**PROBLEM DESCRIPTION:** All records that follow are to be copied exactly, with images omitted.

**SUPPLIED MATERIAL:**
---*---

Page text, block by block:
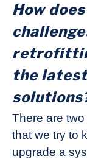
How
the
There are
that we try to
upgrade a
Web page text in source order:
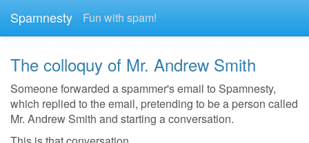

---*---

**TASK OUTPUT:**
Page text, block by block:
How
the
There are
that we try to
upgrade a
Web page text in source order:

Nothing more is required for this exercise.